- VHS cover
- Genre: Comedy
- Teleplay by: Robert King
- Story by: Paul Wolff; Robert King;
- Directed by: Robert King
- Starring: Kevin Nealon; Zachery Ty Bryan; Jessica Steen; Rashaan H. Nall; Kurt Fuller; Bill Nye; Carlos Jacott;
- Music by: Mark Mothersbaugh
- Country of origin: United States
- Original language: English

Production
- Executive producers: Craig Zadan; Neil Meron;
- Producer: Fitch Cady
- Cinematography: Philip Linzey
- Editor: Bonnie Koehler
- Running time: 96 minutes
- Production companies: Storyline Entertainment; Walt Disney Television;

Original release
- Network: ABC
- Release: January 4, 1998

= Principal Takes a Holiday =

1998 television film directed by Robert King

Principal Takes a Holiday is a 1998 American comedy television film written and directed by Robert King, based on a story by King and Paul Wolff. It stars Kevin Nealon, Zachery Ty Bryan and Jessica Steen, and aired on ABC on January 4, 1998, as an episode of The Wonderful World of Disney anthology series.

==Plot==
John Scaduto, a troublesome high school senior, makes a deal with his parents that he will not get into any more trouble until he graduates to receive a $10,000 gift from his grandma. However, when his principal Frank Hockenberry is involved in an accident in a prank that he planned, he finds a homeless man named Franklin Fitz to act as the acting principal to keep his parents and every one else none the wiser. While acting as principal, Franklin falls for Celia Shine, a fellow teacher.

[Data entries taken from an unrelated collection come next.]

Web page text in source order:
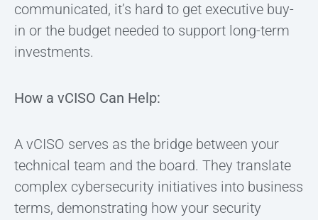
communicated, it’s hard to get executive buy-
in or the budget needed to support long-term
investments.
How a vCISO Can Help:
A vCISO serves as the bridge between your
technical team and the board. They translate
complex cybersecurity initiatives into business
terms, demonstrating how your security

Meanwhile, new student Peter Heath gets involved with John's plan in order for John to help him get a date with his crush Roxanne.

==Cast==
- Kevin Nealon as Franklin Fitz
- Zachery Ty Bryan as John Scaduto
- Jessica Steen as Celia Shine
- Rashaan H. Nall as Peter Heath
- Kurt Fuller as Frank Hockenberry
- Ellie Harvie as Miss W. Fassle
- Laurie Murdoch as Vice Principal Ralph Calder
- Emmanuelle Chriqui as Roxanne
- Bill Nye as Science Teacher
- Carlos Jacott as Oliver
- Walter Marsh as Dr. Vernon Baxter

==Home media==
The film was released on VHS on August 15, 2000.